Moving can be fairly stressful experience. It’s not just the hard work and planning associated with it, but also the fact that you have to adjust to be a new location. You’ve got to meet new people, new neighbours and make new friends. These things are even harder for a kid to do, especially one of a primary / secondary school age. They’ll be taken out of their environment and into a new one – they’ll have to start new friendships, get to know new teachers… it’s a lot for them to take in.
That being said, you’ll have to help them adjust to their new environment. There are steps to be taken before and after the move, and I’ll do my best to outline them here. You’ve got to take into account that every child is different, and as a parent you’ll have to take matters your own hands at times. Each age group is different, so I will work through each of them individually.
Infants – Toddlers
Children of this age are usually too young to grasp what the move involves, but that doesn’t mean they won’t be affected by it. The best way to get a young child to adjust to a new environment is to keep all of the routines the same; same bedtime, same mealtimes, etc. That way, even though the environment is slightly different, they’ll grow back into it. As long as you keep things predictable, the move should go smoothly for them.
If you can help it, try not to move if your child is going through a transition period. Potty training and the beginning of nursery / school is what I mean. Throwing too much at a child all at once is typically not the best idea.
Primary school age
This is where things start to get tricky. Kids of school age have usually made their friends and settled into a niche, and moving to a new town and consequentially a new school might cause problems.
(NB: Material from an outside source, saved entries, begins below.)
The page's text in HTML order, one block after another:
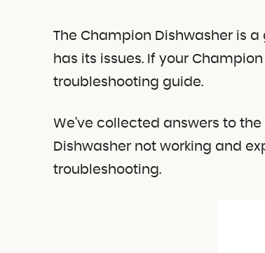
The Champion Dishwasher is
has its issues. If your
troubleshooting guide.
We’ve collected answers to
Dishwasher not working and
troubleshooting.
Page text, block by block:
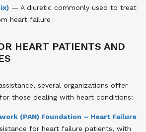
— A diuretic commonly used to treat
heart failure
HEART PATIENTS AND
several organizations offer
those dealing with heart conditions:
(PAN) Foundation – Heart Failure
for heart failure patients, with
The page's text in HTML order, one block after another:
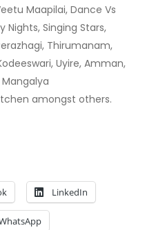
Maapilai, Dance Vs
Nights, Singing Stars,
Thirumanam,
Uyire, Amman,
amongst others.
LinkedIn
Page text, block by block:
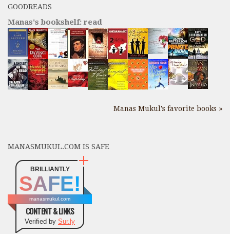
GOODREADS
Manas's bookshelf: read
Manas Mukul's favorite books »
MANASMUKUL.COM IS SAFE
BRILLIANTLY
SAFE!
manasmukul.com
CONTENT & LINKS
Verified by Sur.ly
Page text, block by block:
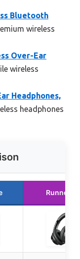
Bluetooth
wireless
Over-Ear
wireless
Headphones,
headphones
Runner
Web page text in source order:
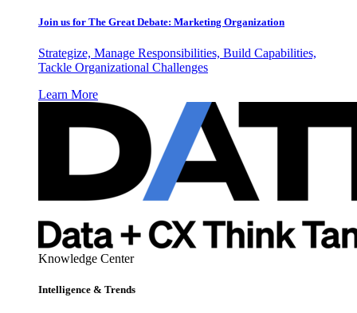
Join us for The Great Debate: Marketing Organization
Strategize, Manage Responsibilities, Build Capabilities,
Tackle Organizational Challenges
Learn More
Knowledge Center
Intelligence & Trends
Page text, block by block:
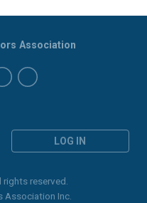
LOG IN
Association
reserved.
Association Inc.
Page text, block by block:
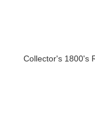
Collector's 1800's
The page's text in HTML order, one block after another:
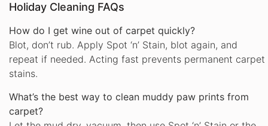
Holiday Cleaning FAQs
How do I get wine out of carpet quickly?
Blot, don’t rub. Apply Spot ‘n’ Stain, blot again, and
repeat if needed. Acting fast prevents permanent carpet
stains.
What’s the best way to clean muddy paw prints from
carpet?
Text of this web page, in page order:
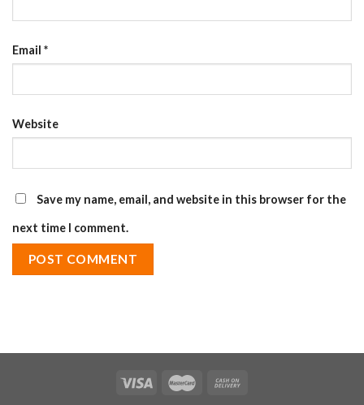
Email *
Website
Save my name, email, and website in this browser for the
next time I comment.
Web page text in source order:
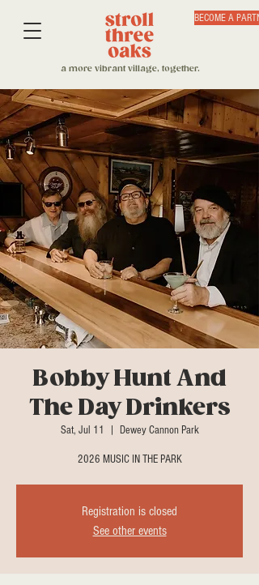
a more vibrant village, together.
BECOME A
Bobby Hunt And
The Day Drinkers
Sat, Jul 11 Dewey Cannon Park
2026 MUSIC IN THE PARK
Registration is closed
See other events
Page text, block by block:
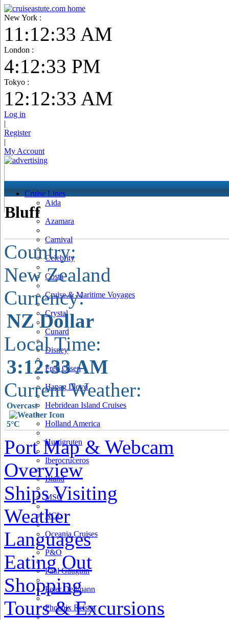
New York :
11:12:34 AM
London :
4:12:34 PM
Tokyo :
12:12:34 AM
Log in
|
Register
|
My Account
Cruise Lines
Aida
Azamara
Carnival
Celebrity
Costa
Cruise & Maritime Voyages
Crystal
Cunard
Disney
Fred Olsen
Hapag Lloyd
Hebridean Island Cruises
Holland America
Hurtigruten
Iberocruceros
Island
MSC
NCL
Oceania Cruises
P&O
Paul Gauguin
Peter Deilmann
Phoenix Reisen
Bluff
Country:
New Zealand
Currency:
NZ Dollar
Local Time:
3:12:34 AM
Current Weather:
Overcast
5°C
Port Map & Webcam
Overview
Ships Visiting
Weather
Languages
Eating Out
Shopping
Tours & Excursions
30 km
20 mi
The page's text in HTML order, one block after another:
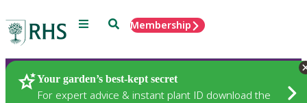
Menu SearchMembership
Your garden’s best-kept secret
For expert advice & instant plant ID download the
Plants
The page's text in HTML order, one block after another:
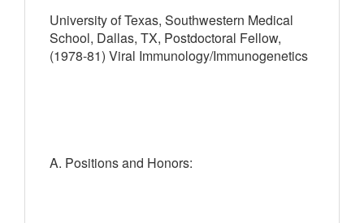
University of Texas, Southwestern Medical
School, Dallas, TX, Postdoctoral Fellow,
(1978-81) Viral Immunology/Immunogenetics
A. Positions and Honors:

Making friends is a very important part of growing up, and having to do that all over again is problematic.
To get around this, remind them that it’s easy to stay in touch with old friends. Instant messenger and social networking exists in this day and age, so friendships aren’t broken as easily. As for the new school problems? As long as you’re there to provide support, everything should turn out fine. Just tell them it’s normal to be nervous, and they’ll adjust eventually.
Teenagers, as you should know if you share a house with one, typically show their emotions in a different way. ‘It’s not fair’, is one of the things they’ll probably say. And you as a parent have got to remind them that, while you understand how they feel, moving is unavoidable.You’ve got to remain in control yet show them that you care.
It’s normal for teenagers to react in this way, because it’s not just friends that’ll break up in the move, romantic relationships flourish at this time, not to mention that the teenage years are the years where a kid develops his or her identity. You ‘interfering’ with a move will threaten that. But as long as you’re courteous, and they can use a social network (which are built for teenagers) everything will work out. Just don’t lose your temper, even if they do.
A move isn’t all doom and gloom for a kid, it can also be a positive experience. Finding out about new places is good for stimulating growing brains. The kids just need to adjust, and by following the above tips, they will.